By weak-* convergence of \(\tilde{m}_\lambda \) to \(m\) for \(\lambda \rightarrow 0^+\) and \(|| w ||_2\rightarrow 0\), \(\tilde{m}_{\lambda }((x-\varepsilon ,x+\varepsilon ))\) must converge to \(m_0((x-\varepsilon ,x+\varepsilon ))\). By the optimality conditions, we see that \(|m_0((x-\varepsilon ,x+\varepsilon ))|=|m_0(\{x\})|\), so that \(m_0(\{x\})\ne 0\) and \({{\mathrm{sign}}}m_0(\{x\})=\eta _0(x)\), hence the result. \(\square \)

In the Proof of Lemma 2, we have relied on the following result.

Proposition 4

([22, Th. 3.5],[4, Prop. 5]) Let \(m_0\) be an identifiable measure, if \(\lambda \rightarrow 0\) and \(|| w ||\rightarrow 0\) with \(\frac{|| w ||_2^2}{\lambda }\rightarrow 0\), then \(\tilde{m}_\lambda \) converges to \(m_0\) with respect to the weak-* topology.

3.3 Non-Degenerate Source Condition

The notion of extended signed support has strong connections with the source condition introduced in [6] to derive convergence rates for the Bregman distance.

Definition 4

(Source condition) A measure \(m_0\) satisfies the source condition if there exists \(p\in L^2(\mathbb {T})\) such that

$$\begin{aligned} \varPhi ^* p \in \partial {|| m_0 ||_{\text {TV}}}. \end{aligned}$$

In a finite-dimensional framework, the source condition is simply equivalent to the optimality of \(m_0\) for \((\mathcal {P}_0(y_0))\) given \(y_0=\varPhi m_0\). In the framework of Radon measures, the source condition amounts to assuming that \(m_0\) is a solution of \((\mathcal {P}_0(y_0))\) and that there exists a solution to \((\mathcal {D}_0(y_0))\). In fact, the source condition simply means that the conditions of Proposition 3 hold.

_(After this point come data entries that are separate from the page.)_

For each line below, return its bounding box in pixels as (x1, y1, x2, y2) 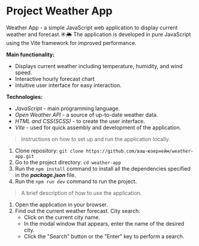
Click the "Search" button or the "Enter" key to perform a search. (23, 232, 185, 240)
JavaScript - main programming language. (14, 105, 120, 112)
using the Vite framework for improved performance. (6, 39, 137, 46)
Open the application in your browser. (14, 201, 108, 208)
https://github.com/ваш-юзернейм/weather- (86, 148, 194, 154)
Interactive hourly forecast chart (14, 75, 95, 82)
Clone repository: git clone (14, 147, 84, 154)
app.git (14, 153, 34, 159)
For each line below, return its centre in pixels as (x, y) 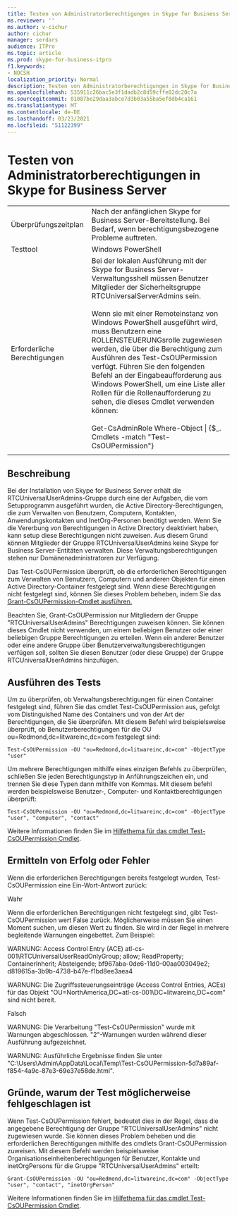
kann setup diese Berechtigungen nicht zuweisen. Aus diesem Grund (108, 536)
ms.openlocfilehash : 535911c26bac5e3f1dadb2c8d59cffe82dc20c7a (102, 92)
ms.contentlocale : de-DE (44, 112)
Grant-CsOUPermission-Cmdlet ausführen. (70, 602)
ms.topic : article (34, 54)
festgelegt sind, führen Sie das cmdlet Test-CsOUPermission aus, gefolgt (114, 707)
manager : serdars (33, 40)
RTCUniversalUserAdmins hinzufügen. (63, 661)
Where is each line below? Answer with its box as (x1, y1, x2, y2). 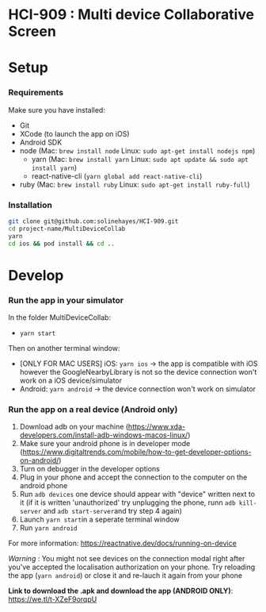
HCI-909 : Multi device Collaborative (8, 6, 255, 24)
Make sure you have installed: (8, 105, 105, 114)
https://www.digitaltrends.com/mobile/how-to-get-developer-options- (22, 447, 252, 457)
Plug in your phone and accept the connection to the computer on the (19, 472, 248, 482)
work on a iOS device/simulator (19, 375, 123, 385)
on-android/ (19, 456, 59, 465)
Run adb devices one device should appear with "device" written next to (19, 490, 256, 499)
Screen (8, 22, 57, 40)
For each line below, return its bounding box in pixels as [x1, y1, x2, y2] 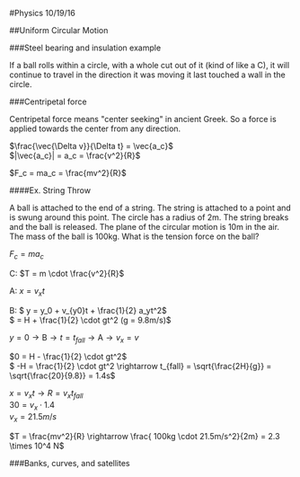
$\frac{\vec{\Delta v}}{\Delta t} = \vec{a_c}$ [9, 141, 173, 151]
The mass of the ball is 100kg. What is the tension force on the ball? [9, 231, 260, 242]
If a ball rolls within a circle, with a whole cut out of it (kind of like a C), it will [9, 60, 290, 70]
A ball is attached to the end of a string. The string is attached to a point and [9, 202, 292, 213]
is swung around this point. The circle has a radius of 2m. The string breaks [9, 212, 289, 223]
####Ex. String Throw [9, 185, 92, 196]
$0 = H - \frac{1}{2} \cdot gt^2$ [9, 351, 128, 362]
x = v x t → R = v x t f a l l [9, 388, 84, 401]
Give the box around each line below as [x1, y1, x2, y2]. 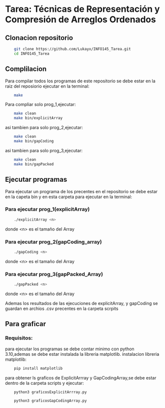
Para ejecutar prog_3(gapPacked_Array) [5, 271, 103, 277]
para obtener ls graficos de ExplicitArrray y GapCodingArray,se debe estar [5, 374, 157, 380]
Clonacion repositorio [5, 34, 73, 42]
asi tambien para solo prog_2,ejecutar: [5, 125, 83, 131]
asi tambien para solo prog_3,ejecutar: [5, 147, 83, 153]
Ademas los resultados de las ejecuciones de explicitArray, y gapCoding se [5, 301, 158, 306]
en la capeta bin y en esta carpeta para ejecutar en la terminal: [5, 194, 132, 200]
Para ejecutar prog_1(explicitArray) [5, 206, 90, 213]
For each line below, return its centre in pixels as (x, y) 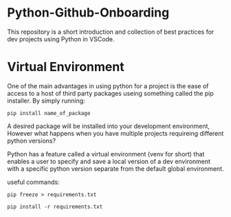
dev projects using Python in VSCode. (61, 39)
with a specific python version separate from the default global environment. (115, 168)
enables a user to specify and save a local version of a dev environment (109, 161)
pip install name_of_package (49, 113)
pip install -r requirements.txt (55, 207)
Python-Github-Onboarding (88, 13)
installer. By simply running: (46, 101)
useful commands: (33, 182)
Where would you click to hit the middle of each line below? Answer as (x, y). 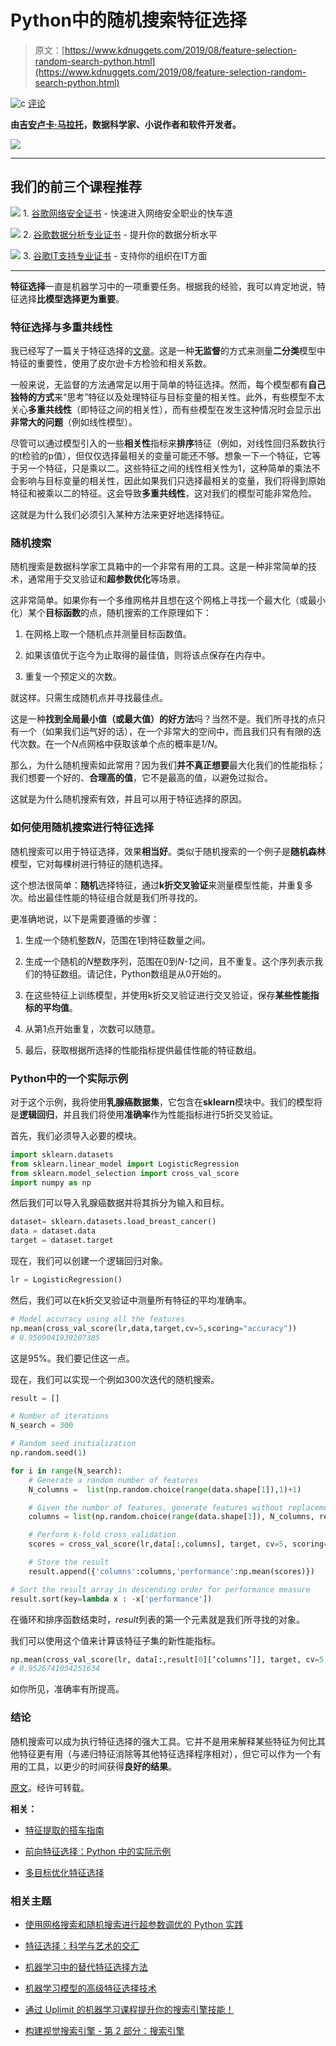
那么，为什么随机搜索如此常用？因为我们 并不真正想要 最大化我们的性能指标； (168, 765)
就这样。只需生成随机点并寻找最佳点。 (89, 698)
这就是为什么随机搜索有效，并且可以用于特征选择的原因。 (128, 799)
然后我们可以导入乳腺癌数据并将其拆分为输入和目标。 (120, 1203)
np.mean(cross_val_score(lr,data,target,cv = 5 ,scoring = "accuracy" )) (154, 1328)
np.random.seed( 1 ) (48, 1453)
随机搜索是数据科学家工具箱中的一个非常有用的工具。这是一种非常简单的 (159, 567)
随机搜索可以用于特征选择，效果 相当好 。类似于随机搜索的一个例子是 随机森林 (168, 851)
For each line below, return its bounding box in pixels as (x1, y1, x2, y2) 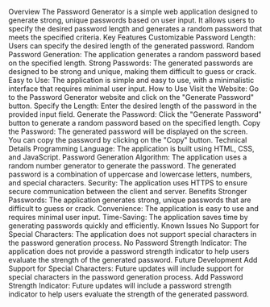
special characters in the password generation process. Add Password (8, 272, 243, 281)
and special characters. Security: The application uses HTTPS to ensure (8, 178, 248, 188)
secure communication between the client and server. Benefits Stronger (8, 187, 247, 196)
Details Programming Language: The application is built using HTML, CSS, (8, 144, 255, 153)
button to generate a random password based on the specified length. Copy (8, 118, 260, 127)
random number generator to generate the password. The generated (8, 161, 236, 170)
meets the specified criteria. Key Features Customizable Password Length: (8, 32, 256, 42)
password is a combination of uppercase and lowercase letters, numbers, (8, 169, 252, 179)
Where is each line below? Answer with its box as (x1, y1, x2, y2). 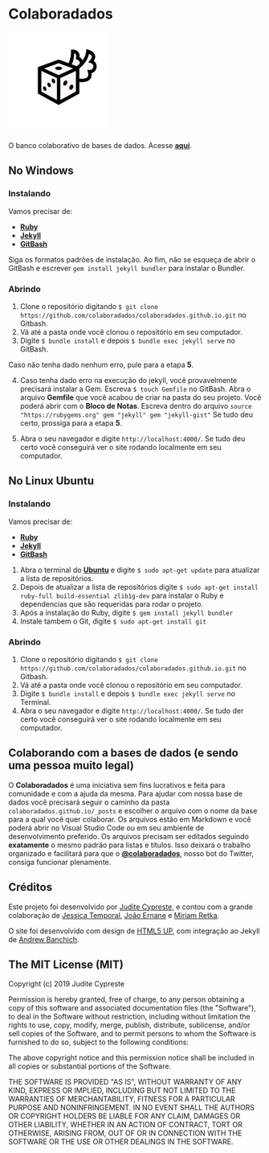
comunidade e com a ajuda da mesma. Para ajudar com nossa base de (8, 789, 243, 798)
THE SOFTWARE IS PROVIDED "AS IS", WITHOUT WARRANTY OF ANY (8, 1077, 243, 1087)
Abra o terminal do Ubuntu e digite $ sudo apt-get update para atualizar (19, 565, 260, 574)
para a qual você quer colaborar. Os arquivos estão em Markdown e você (8, 814, 251, 824)
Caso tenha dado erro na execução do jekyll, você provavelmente (19, 375, 238, 385)
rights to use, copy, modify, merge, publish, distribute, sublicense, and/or (8, 1020, 251, 1030)
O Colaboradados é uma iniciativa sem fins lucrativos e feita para (8, 780, 226, 789)
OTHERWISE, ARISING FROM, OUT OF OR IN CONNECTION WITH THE (8, 1128, 243, 1139)
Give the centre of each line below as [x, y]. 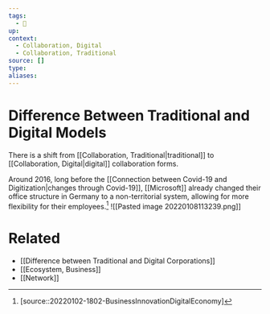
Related [34, 239]
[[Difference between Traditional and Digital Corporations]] [117, 261]
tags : [17, 16]
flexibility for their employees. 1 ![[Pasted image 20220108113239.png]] [125, 205]
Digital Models [57, 132]
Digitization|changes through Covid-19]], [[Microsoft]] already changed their [135, 188]
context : [23, 38]
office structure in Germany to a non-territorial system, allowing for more [129, 196]
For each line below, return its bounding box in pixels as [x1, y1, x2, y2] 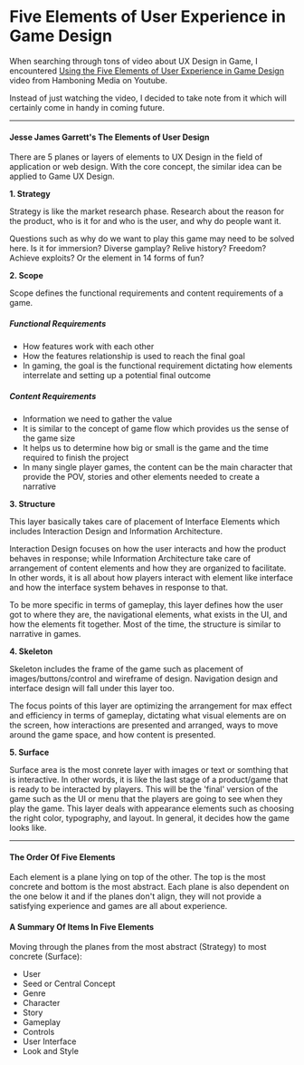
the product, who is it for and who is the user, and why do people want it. [9, 216, 282, 227]
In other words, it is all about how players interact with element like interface [9, 572, 294, 583]
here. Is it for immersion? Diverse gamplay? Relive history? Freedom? [9, 243, 267, 254]
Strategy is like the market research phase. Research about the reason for [9, 206, 285, 217]
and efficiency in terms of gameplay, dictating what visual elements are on [9, 710, 287, 721]
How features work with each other [22, 341, 155, 352]
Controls [22, 1027, 55, 1038]
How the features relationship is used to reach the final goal [22, 351, 246, 362]
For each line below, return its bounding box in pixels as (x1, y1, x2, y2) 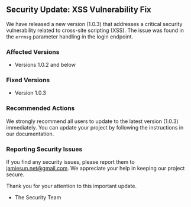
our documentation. (6, 130, 54, 137)
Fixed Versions (6, 76, 50, 85)
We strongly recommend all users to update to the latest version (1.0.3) (6, 118, 179, 125)
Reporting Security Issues (6, 145, 83, 153)
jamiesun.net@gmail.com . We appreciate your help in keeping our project (6, 165, 185, 172)
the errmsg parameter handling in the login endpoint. (6, 33, 134, 40)
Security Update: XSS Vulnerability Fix (6, 5, 152, 15)
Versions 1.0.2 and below (14, 62, 76, 69)
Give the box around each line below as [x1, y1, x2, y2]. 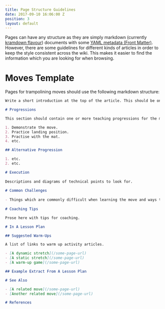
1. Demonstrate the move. [5, 125, 58, 130]
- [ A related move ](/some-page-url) [5, 286, 80, 292]
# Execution [5, 170, 29, 175]
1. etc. [5, 156, 21, 161]
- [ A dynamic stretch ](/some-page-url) [5, 251, 87, 256]
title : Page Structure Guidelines [5, 7, 76, 12]
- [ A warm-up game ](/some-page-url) [5, 260, 80, 265]
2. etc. [5, 161, 21, 166]
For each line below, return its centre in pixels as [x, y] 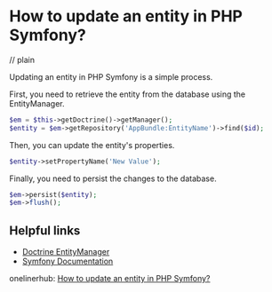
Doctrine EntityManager [66, 252]
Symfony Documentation [68, 261]
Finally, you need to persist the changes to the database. [113, 178]
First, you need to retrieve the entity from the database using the [128, 94]
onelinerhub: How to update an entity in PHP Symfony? [110, 279]
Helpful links [45, 230]
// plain [22, 59]
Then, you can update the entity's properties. [92, 145]
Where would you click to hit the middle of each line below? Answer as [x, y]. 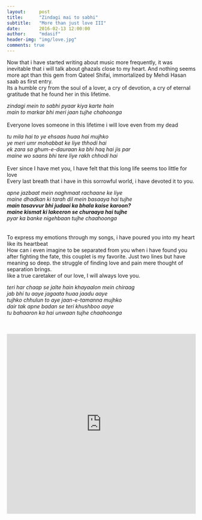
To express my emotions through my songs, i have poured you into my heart [101, 237]
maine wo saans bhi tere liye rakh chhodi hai [62, 155]
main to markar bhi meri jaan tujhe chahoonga [64, 112]
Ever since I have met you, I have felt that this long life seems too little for [97, 168]
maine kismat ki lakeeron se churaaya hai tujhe [67, 212]
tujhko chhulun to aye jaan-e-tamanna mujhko [64, 300]
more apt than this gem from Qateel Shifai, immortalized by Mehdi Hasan [97, 75]
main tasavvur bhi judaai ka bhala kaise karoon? [69, 205]
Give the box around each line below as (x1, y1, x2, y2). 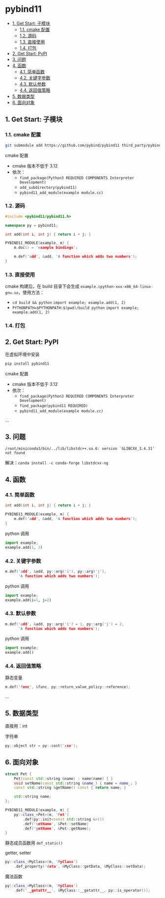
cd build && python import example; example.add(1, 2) (12, 300, 126, 305)
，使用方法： (18, 290, 44, 296)
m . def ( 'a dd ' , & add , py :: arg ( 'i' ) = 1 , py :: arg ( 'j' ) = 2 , (5, 622, 124, 627)
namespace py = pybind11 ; (5, 223, 58, 228)
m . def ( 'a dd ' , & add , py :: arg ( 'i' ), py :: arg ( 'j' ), (5, 569, 107, 574)
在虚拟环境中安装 (5, 351, 40, 357)
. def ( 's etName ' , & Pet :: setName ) (23, 821, 89, 826)
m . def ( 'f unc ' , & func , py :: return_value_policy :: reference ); (5, 685, 131, 690)
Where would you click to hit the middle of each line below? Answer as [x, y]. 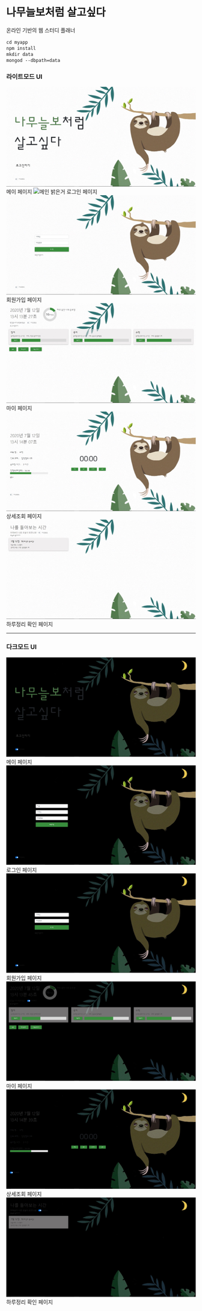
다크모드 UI [22, 647]
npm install [21, 48]
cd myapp [17, 42]
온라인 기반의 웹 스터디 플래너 [41, 30]
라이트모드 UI [24, 76]
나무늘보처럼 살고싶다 [56, 12]
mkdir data [20, 54]
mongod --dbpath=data [33, 60]
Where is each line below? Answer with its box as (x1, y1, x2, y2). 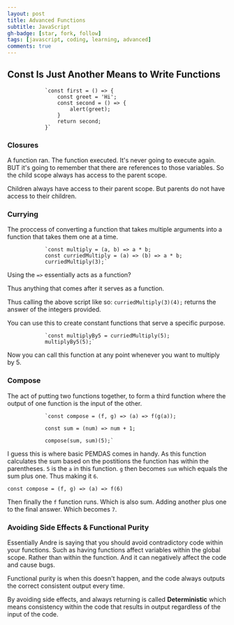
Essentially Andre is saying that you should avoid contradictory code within (7, 538, 224, 547)
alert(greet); (69, 106, 111, 113)
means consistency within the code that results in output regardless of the (7, 603, 221, 611)
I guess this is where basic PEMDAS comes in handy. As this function (7, 449, 207, 458)
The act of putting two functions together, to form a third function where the (7, 391, 226, 400)
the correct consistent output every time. (7, 582, 125, 590)
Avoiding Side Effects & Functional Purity (7, 522, 149, 532)
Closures (7, 140, 39, 150)
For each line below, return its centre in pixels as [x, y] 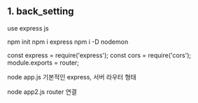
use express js [28, 28]
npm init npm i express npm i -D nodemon [68, 42]
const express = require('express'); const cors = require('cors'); [99, 55]
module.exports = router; [43, 63]
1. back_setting [41, 11]
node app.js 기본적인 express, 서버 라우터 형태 [72, 77]
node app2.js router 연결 [42, 92]
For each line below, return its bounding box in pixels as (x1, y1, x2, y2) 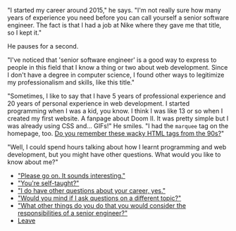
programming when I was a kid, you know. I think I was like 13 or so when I (7, 107, 223, 115)
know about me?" (7, 158, 58, 166)
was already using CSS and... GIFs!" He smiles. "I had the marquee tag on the (7, 122, 229, 130)
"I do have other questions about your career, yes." (17, 187, 166, 194)
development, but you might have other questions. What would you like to (7, 151, 221, 158)
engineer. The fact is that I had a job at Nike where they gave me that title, (7, 21, 222, 29)
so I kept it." (7, 28, 42, 37)
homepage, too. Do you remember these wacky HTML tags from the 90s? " (7, 130, 225, 137)
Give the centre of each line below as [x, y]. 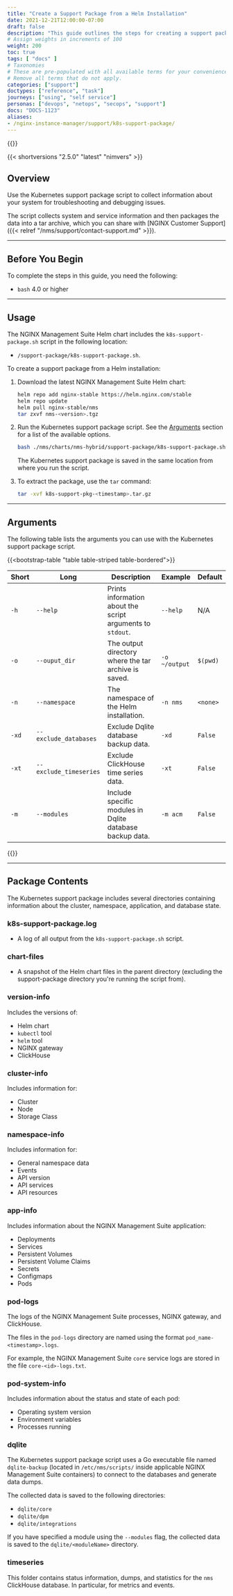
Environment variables [49, 1420]
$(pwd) [208, 661]
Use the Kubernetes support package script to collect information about [110, 195]
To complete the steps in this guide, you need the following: [93, 276]
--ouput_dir [55, 661]
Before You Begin [45, 259]
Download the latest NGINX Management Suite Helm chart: [101, 382]
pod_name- [200, 1338]

If one is interested in \(m_0\) being the unique solution of \((\mathcal {P}_0(y_0))\) for \(y_0=\varPhi m_0\) (in which case we say that \(m_0\) is identifiable), the source condition may be strengthened to give a sufficient condition.

Proposition 5

([12, Lemma 1.1]) Let \(m_0 = m_{x_0,a_0}\) be a discrete measure. If \(\varPhi _{x_0}\) has full rank, and if

  • there exists \(\eta \in {{\mathrm{Im}}}\varPhi ^*\) such that \(\eta \in \partial {|| m_0 ||_{\text {TV}}}\),

  • \(\forall \,s \notin {{\mathrm{Supp}}}(m_0), \quad |\eta (s)| < 1\),

then \(m_0\) is the unique solution of \((\mathcal {P}_0(y_0))\).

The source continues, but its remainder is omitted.